Seeking some relief from the country’s economic and political woes, Greeks sat on the stone steps of the ancient stadium in Athens on Thursday to watch the ceremonial handover of the Olympic flame to the organizers of the 2012 London Olympics.
They cheered the Greek national anthem. They cheered 88 schoolchildren belting out “God save the Queen. They went nuts when U.K. soccer star David Beckham was announced.
But they really roared when they saw the fire.
“The flame belongs to the world,” London Olympic chairman Sebastian Coe said. “The arrival of the flame in the host nation is a clarion call to the athletes and young people in more than 200 nations and territories preparing to gather for the London 2012 Games.”
There were jokes about the pouring rain – more London than Athens surely – with London Mayor Boris Johnson joshing that everyone would just have to get used to it. But the clouds actually pushed back for a few short minutes, giving the robed dancers, the drummers and the decorative Greek guards a chance to parade around, pompom shoes bouncing.
The flame was passed. No soaked cauldron.
“Once the flame is lit, for all intents and purposes, the Games start,” Coe told reporters.

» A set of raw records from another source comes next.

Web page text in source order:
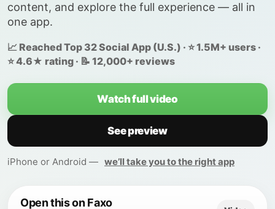
content, and explore the full experience — all in
one app.
📈 Reached Top 32 Social App (U.S.) · ⭐ 1.5M+ users ·
⭐ 4.6★ rating · 📝 12,000+ reviews
Watch full video
See preview
iPhone or Android — we’ll take you to the right app
Open this on Faxo
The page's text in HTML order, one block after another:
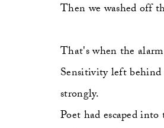
Then we washed off
That's when the
Sensitivity left behind
strongly.
Poet had escaped

The flame was lit last week at the Temple of Hera in Olympia, and has been making its way around Greece in a relay. Despite a political crisis, a financial debacle and the unusual weather, Greeks were heartened by their eternal link to the Olympics.
“I am Greek and I am proud to be Greek,” said Konstantina Giannpoulos, 27, a drenched physical education teacher who clutched a plastic blue-and-white Greek flag. “I want to honor my country.”

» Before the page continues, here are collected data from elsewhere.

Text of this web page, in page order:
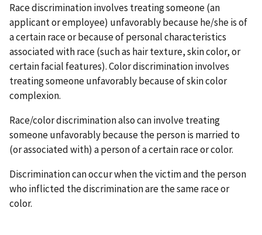
Race discrimination involves treating someone (an
applicant or employee) unfavorably because he/she is of
a certain race or because of personal characteristics
associated with race (such as hair texture, skin color, or
certain facial features). Color discrimination involves
treating someone unfavorably because of skin color
complexion.
Race/color discrimination also can involve treating
someone unfavorably because the person is married to
(or associated with) a person of a certain race or color.
Discrimination can occur when the victim and the person
who inflicted the discrimination are the same race or
color.
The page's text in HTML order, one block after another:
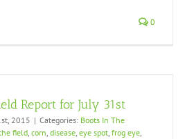
0
Report for July 31st
2015 | Categories: Boots In The
field, corn, disease, eye spot, frog eye,
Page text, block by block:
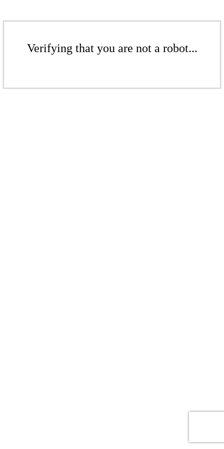
Verifying that you are not a robot...
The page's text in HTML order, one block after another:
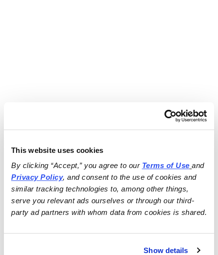
This website uses cookies
By clicking “Accept,” you agree to our Terms of Use
and
Privacy Policy, and consent to the use of cookies and
similar tracking technologies to, among other things,
serve you relevant ads ourselves or through our third-
party ad partners with whom data from cookies is shared.
Show details
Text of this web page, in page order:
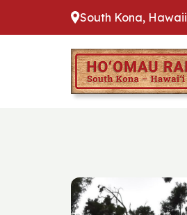
South Kona, Hawaii
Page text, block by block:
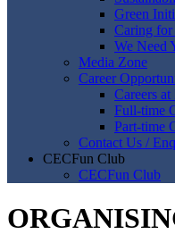
Green
Caring
We Need
Media Zone
Career
Careers
Full-time
Part-time
Contact Us /
CECFun Club
CECFun Club
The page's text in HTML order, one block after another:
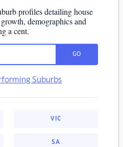
profiles detailing house
demographics and
a cent.
GO
Suburbs
VIC
SA

Beckham headlined the U.K. dignitaries attending the twilight ceremony and there was a hearty guffaw among Britons as he was introduced – incorrectly – as “Sir David.” He is not a knight.
Princess Anne, a former British Olympic equestrian, took possession of the fire.
“The eyes of the world are swiveling to London,” Johnson said with delight.
The handover also marked a poignant moment for Greece as well. Greeks like to point out that the Olympics – while terrific – were not the only enduring concept they dreamed up.
Dominique Molin, a 52-year-old former French teacher who ventured out to see Princess Anne tour a center where horses are used to help disabled children, noted that Europe absorbed many ideas championed by the ancient Greeks – like democracy – to say nothing of honoring its art and culture.
And even despite their economic hardships, the majority of Greeks in a recent poll say they want to stay in the 17-nation eurozone.
“We belong to Europe,” Molin said. “We want to be part of it.”
She thought the torch relay helped the country’s battered image.
“It shows that there are things still working here,” she said.
The flame will fly Friday – with its own seat and security agent – on British Airways Flight 2012, an Airbus painted gold at the nose. Shielded in a miner’s lantern, the flame will first land at a naval air station in Cornwall, before the Royal Navy flies it to Land’s End, the furthest point west in England.
Once in Britain, the Olympic torch heads off Saturday a 70-day relay – an Anglophile’s dream tour that ventures through hill and dale to embrace everything from cool Britannia to Stonehenge. The journey ends at London’s Olympic Stadium for the July 27 opening ceremony.
Some 8,000 torchbearers will carry the fire, mostly local people who have worked to better their communities. Olympic organizers hope that by giving the torch to community heroes, they will bring the spirit of the games to a country not necessarily willing to receive it.
The London Olympics has cost 9.3 billion pounds ($14.6 billion) – a large sum for a country grappling with economic austerity – and some in Britain worry about what happens when the games end Aug. 12. The future of the massive Olympic stadium, in particular, remains in doubt.
Coe acknowledges there are still many tasks to conquer and questions to resolve. He says the choice of the final torchbearer hasn’t even been discussed yet.